Segment Start: EXERCISE INPUTS
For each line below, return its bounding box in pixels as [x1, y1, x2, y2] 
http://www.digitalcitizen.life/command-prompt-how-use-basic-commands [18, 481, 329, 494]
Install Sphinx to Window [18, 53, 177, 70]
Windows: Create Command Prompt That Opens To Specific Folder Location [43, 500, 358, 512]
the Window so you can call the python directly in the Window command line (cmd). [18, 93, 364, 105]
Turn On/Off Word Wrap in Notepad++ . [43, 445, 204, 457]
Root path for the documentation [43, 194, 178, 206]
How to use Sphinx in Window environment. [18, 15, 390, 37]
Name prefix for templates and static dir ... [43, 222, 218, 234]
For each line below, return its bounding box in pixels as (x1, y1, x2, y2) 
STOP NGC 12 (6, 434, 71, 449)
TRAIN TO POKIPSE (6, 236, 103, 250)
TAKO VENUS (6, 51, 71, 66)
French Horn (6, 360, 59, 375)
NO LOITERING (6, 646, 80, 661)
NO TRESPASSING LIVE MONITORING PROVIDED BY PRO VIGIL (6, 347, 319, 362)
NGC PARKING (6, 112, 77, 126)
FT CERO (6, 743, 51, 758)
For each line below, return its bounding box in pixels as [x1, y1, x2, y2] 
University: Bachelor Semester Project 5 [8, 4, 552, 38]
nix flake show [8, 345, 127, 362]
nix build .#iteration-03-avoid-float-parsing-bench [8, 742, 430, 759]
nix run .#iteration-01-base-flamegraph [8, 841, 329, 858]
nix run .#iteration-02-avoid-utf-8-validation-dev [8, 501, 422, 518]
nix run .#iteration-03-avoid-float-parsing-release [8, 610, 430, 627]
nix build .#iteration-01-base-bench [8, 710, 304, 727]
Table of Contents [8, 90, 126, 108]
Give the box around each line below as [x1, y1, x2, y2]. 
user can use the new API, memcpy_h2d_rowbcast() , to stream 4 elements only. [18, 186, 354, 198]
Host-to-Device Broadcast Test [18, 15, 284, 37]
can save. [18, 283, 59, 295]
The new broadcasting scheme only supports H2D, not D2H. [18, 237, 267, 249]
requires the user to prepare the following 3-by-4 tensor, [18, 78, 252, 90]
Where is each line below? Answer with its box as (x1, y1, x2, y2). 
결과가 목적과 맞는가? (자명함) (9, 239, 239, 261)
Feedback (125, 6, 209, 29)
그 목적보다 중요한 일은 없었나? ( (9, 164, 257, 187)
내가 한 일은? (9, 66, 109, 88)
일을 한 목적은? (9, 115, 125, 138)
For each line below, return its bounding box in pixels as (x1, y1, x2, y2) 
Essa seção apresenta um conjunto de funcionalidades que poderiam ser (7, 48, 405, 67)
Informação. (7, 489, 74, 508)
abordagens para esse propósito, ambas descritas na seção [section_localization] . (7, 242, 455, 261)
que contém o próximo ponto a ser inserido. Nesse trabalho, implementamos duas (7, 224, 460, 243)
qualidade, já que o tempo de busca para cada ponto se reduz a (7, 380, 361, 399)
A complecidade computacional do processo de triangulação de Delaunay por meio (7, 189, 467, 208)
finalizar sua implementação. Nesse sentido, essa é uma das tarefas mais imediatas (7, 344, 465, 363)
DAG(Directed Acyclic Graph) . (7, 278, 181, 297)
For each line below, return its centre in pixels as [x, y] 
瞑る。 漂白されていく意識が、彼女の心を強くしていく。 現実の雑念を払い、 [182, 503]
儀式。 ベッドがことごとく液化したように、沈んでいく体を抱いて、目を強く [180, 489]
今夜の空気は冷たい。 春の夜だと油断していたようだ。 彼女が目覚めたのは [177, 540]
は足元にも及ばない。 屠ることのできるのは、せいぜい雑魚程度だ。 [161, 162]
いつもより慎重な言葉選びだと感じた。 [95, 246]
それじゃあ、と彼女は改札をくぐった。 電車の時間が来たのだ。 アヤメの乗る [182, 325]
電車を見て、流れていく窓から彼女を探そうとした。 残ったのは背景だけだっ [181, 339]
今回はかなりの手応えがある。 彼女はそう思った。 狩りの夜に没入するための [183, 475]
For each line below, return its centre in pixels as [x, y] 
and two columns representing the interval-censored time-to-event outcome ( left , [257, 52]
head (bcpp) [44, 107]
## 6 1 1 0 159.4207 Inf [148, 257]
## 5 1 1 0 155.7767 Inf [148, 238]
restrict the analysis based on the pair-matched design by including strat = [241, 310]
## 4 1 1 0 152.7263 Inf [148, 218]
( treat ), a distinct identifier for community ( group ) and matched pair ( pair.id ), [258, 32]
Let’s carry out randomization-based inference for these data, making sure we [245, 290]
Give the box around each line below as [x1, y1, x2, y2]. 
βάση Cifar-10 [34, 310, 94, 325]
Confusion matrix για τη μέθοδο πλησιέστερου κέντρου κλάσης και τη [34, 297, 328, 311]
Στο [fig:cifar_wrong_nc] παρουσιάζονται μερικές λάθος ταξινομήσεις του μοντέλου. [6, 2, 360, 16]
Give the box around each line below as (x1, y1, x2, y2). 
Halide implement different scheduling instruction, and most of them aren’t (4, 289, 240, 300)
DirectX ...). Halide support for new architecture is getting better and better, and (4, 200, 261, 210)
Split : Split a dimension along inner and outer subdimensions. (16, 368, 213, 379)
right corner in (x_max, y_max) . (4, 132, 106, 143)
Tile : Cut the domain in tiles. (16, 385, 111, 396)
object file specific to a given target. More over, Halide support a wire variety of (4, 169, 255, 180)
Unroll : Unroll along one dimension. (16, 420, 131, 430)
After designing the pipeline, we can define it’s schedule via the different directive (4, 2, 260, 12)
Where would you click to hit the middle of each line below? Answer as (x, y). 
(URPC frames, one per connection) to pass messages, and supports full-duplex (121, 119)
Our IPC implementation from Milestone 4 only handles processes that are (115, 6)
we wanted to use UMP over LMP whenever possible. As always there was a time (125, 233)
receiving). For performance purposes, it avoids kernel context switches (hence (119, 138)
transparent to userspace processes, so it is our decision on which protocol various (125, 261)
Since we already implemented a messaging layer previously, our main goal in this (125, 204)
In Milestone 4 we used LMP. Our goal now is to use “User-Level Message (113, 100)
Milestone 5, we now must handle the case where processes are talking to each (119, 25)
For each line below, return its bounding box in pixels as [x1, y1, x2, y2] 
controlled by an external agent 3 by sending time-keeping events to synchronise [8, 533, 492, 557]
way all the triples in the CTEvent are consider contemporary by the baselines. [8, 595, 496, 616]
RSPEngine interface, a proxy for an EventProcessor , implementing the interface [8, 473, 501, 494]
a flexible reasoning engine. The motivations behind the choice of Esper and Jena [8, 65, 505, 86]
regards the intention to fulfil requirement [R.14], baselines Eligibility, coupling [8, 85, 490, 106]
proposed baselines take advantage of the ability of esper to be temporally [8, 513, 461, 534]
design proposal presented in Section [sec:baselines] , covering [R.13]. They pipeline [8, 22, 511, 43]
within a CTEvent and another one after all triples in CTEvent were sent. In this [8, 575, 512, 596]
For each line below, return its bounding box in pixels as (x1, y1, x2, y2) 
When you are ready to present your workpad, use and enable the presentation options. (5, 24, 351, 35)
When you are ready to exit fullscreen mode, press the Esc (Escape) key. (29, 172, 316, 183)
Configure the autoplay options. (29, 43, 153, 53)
Segment End: EXERCISE INPUTS
=== TASK REQUIREMENTS ===
Report each line above that includes the string "options".

=== WRITTEN SOLUTION ===
When you are ready to present your workpad, use and enable the presentation options. (5, 24, 351, 35)
Configure the autoplay options. (29, 43, 153, 53)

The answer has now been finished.